**Input for this task**
[Start of section]

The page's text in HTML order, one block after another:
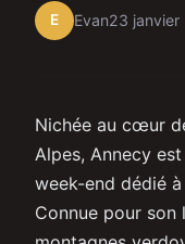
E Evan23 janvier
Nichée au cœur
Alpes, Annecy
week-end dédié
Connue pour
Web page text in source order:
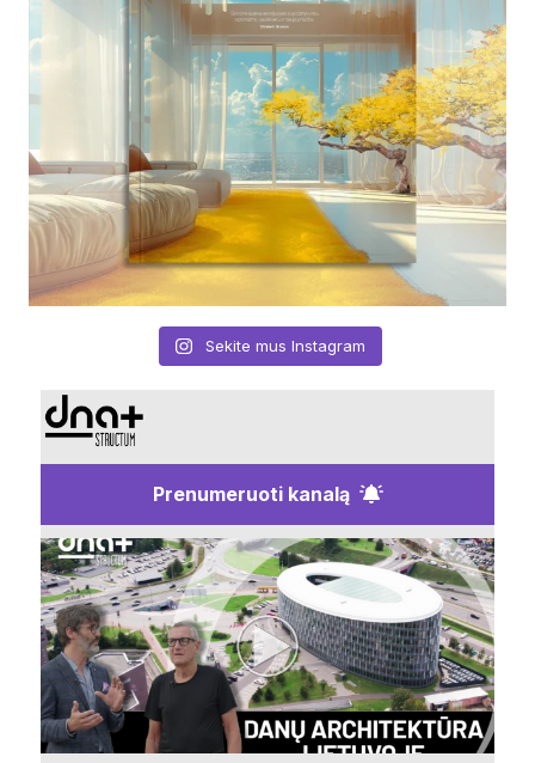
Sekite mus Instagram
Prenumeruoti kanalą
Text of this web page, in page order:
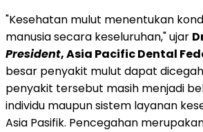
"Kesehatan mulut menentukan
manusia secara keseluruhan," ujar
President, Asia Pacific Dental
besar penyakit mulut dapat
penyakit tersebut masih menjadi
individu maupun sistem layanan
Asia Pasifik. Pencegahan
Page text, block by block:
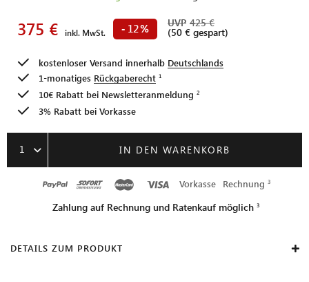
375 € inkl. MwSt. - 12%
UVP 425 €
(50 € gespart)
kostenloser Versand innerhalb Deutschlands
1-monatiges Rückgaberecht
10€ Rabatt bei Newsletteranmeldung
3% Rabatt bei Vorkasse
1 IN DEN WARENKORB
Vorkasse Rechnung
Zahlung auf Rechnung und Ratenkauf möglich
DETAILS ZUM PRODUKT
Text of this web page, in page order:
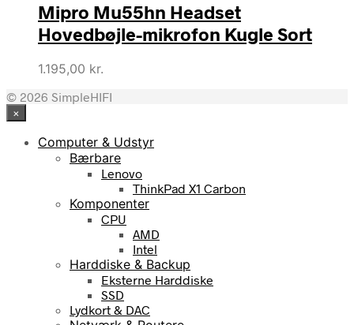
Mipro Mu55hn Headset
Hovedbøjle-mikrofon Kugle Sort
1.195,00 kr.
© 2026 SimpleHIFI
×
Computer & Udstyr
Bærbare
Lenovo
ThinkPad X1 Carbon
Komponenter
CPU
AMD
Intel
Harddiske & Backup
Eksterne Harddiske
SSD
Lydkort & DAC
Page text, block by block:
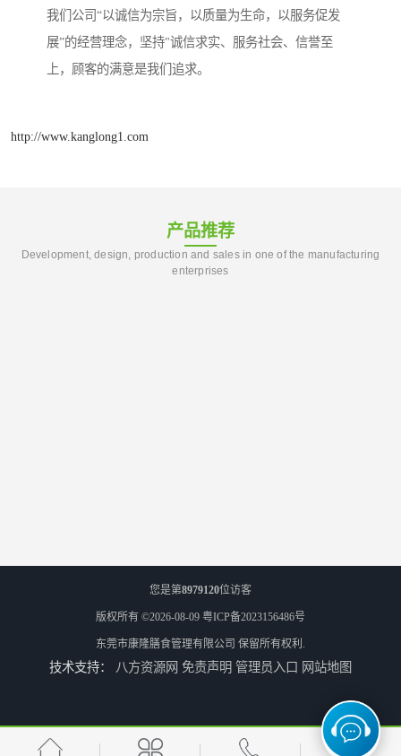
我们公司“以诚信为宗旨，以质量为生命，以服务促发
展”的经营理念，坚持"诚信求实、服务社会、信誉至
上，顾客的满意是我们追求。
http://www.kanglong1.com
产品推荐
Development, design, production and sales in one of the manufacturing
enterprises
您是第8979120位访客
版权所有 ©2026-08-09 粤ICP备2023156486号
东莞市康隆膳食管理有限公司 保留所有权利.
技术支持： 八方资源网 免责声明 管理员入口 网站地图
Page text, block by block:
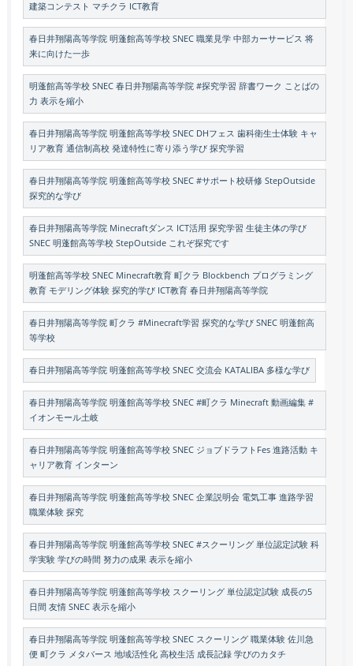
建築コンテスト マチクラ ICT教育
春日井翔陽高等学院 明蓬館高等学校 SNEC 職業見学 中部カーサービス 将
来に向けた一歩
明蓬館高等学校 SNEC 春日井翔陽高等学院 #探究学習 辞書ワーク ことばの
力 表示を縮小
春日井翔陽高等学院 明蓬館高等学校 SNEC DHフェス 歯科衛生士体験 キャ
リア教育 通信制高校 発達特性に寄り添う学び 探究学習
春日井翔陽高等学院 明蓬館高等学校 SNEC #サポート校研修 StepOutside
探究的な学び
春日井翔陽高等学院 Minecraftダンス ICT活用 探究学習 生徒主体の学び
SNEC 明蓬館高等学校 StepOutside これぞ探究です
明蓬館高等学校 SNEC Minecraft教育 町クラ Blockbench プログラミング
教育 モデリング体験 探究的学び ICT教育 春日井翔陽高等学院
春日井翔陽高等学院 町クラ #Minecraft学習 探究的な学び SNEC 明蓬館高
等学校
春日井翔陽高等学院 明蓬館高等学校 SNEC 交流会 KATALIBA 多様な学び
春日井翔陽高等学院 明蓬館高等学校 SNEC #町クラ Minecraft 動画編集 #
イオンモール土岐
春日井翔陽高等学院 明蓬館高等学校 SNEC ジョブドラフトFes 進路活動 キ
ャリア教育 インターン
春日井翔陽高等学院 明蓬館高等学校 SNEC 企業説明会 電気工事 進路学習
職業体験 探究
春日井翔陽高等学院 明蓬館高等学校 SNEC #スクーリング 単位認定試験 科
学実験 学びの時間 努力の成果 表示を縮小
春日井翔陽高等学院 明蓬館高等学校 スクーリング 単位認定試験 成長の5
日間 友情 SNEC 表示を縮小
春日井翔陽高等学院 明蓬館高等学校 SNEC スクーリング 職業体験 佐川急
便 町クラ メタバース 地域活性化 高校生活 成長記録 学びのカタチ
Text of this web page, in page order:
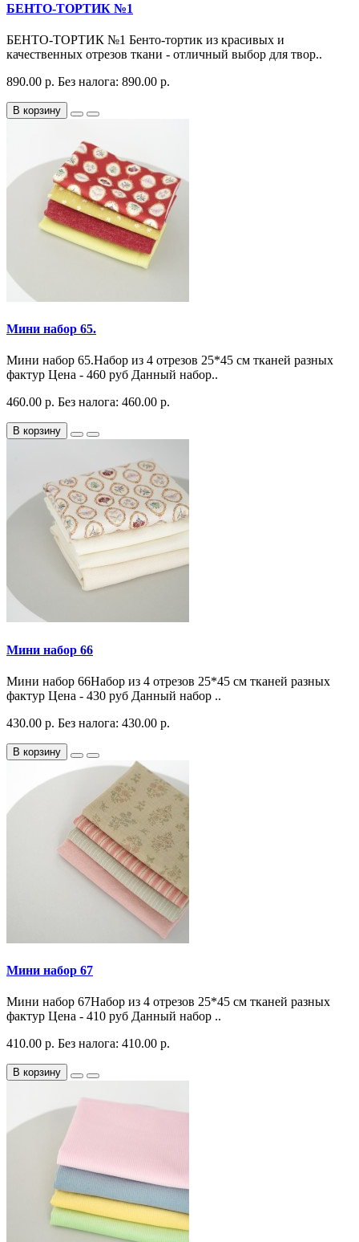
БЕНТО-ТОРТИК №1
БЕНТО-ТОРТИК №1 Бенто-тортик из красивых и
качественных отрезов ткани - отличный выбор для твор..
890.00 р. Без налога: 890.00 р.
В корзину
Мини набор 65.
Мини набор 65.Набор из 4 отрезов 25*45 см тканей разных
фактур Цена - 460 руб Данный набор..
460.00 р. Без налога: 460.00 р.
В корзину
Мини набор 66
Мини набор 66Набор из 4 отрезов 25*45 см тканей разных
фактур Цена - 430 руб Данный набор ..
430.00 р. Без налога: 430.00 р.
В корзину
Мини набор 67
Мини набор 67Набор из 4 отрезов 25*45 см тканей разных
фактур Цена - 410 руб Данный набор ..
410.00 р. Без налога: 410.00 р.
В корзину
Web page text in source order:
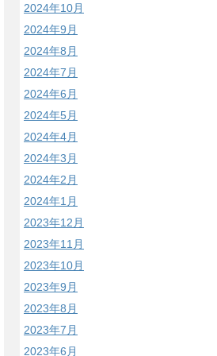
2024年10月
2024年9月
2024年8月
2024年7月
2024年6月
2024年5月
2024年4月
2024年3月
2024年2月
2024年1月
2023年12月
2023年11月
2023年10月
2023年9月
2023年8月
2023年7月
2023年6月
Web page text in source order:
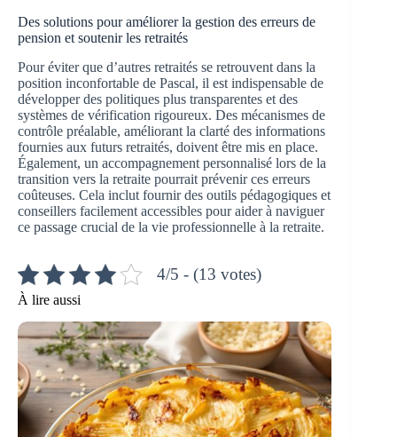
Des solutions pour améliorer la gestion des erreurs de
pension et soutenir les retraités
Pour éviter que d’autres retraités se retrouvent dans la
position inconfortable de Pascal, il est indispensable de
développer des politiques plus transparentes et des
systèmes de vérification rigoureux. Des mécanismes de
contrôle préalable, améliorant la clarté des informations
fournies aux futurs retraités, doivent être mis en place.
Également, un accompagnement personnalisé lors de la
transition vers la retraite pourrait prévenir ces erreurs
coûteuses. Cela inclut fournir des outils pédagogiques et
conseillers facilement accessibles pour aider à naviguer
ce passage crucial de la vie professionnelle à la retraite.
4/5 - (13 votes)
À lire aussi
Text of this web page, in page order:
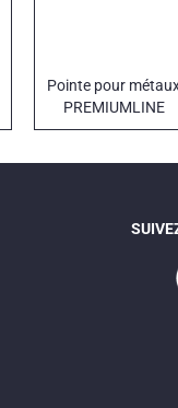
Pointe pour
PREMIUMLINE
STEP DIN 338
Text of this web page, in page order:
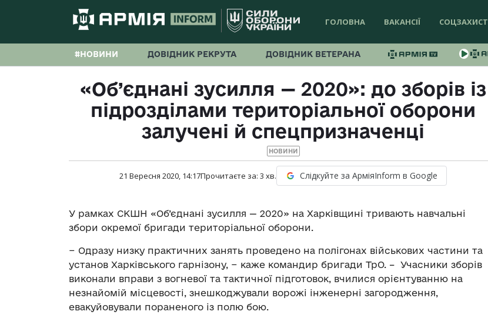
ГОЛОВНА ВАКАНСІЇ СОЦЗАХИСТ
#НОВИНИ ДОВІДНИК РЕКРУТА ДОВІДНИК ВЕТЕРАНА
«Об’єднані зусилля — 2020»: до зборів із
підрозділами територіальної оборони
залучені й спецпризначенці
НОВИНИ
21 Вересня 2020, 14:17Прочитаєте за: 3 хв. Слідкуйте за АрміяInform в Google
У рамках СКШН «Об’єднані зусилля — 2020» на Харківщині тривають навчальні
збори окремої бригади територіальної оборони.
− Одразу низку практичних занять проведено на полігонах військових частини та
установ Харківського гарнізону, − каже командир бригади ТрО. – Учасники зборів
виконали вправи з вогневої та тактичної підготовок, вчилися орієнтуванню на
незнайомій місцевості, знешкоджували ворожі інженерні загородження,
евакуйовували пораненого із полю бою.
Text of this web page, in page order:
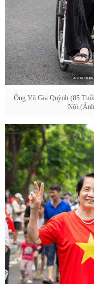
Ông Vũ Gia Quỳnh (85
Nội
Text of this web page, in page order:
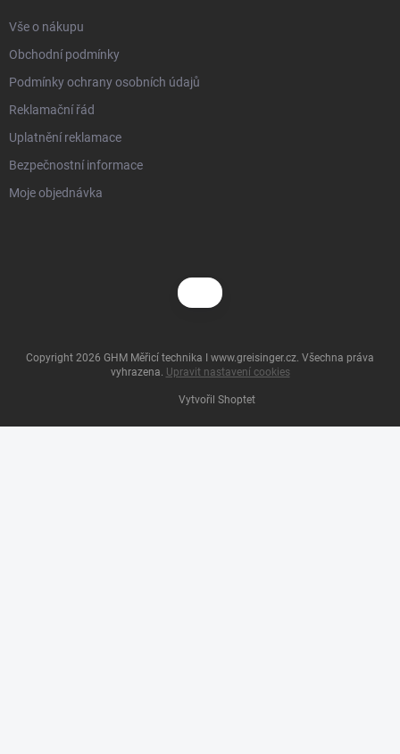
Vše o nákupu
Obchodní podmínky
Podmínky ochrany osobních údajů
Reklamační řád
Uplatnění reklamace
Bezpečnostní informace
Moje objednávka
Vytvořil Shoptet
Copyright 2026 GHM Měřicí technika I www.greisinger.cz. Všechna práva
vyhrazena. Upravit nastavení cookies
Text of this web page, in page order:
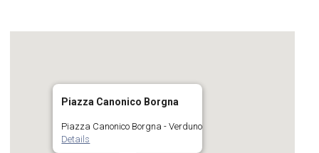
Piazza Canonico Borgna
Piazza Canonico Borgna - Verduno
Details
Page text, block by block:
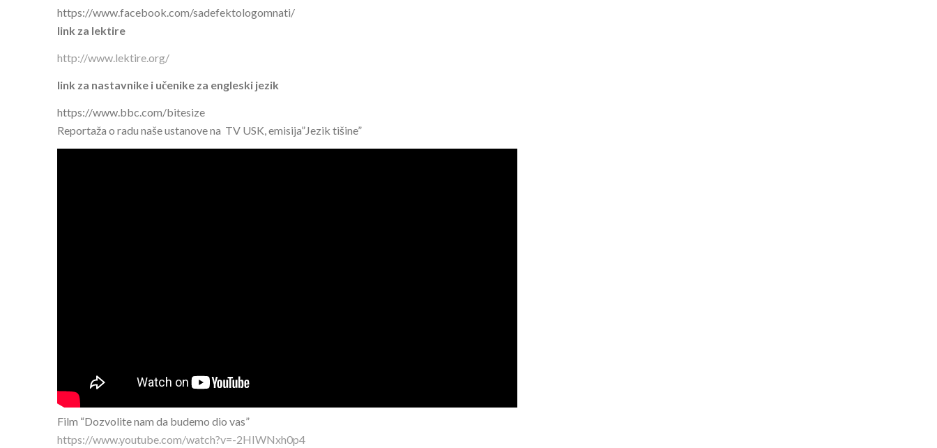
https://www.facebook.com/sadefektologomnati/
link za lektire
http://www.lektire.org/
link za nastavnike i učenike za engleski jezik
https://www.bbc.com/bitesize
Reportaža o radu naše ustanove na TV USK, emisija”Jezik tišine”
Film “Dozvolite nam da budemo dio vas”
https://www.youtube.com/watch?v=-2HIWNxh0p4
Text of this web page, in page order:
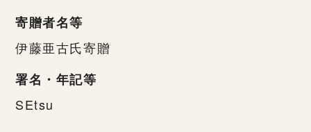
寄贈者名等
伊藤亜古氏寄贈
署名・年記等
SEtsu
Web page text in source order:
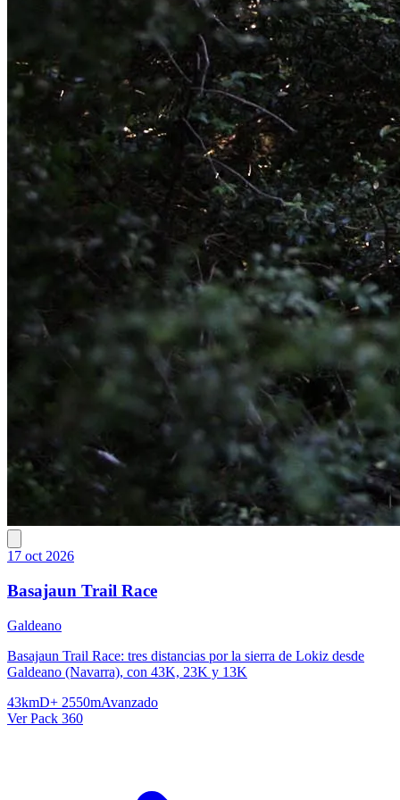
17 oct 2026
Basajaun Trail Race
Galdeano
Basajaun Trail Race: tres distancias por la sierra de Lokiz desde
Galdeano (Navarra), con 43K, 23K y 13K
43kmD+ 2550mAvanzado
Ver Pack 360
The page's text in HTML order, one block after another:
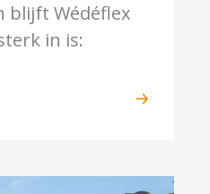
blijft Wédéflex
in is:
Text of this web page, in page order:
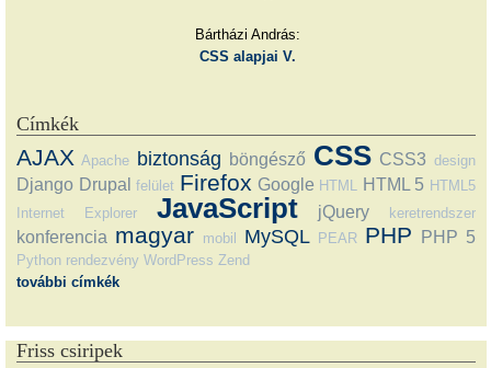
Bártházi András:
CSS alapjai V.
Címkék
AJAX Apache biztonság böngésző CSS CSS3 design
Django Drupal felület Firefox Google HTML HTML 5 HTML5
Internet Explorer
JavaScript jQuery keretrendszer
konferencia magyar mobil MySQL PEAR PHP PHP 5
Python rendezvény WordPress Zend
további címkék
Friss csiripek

[End of section]

**Exercise goal**
The answer must be every line from the records above that contains the word "Asia", copied out.

**Result of the task**
President, Asia Pacific Dental
Asia Pasifik. Pencegahan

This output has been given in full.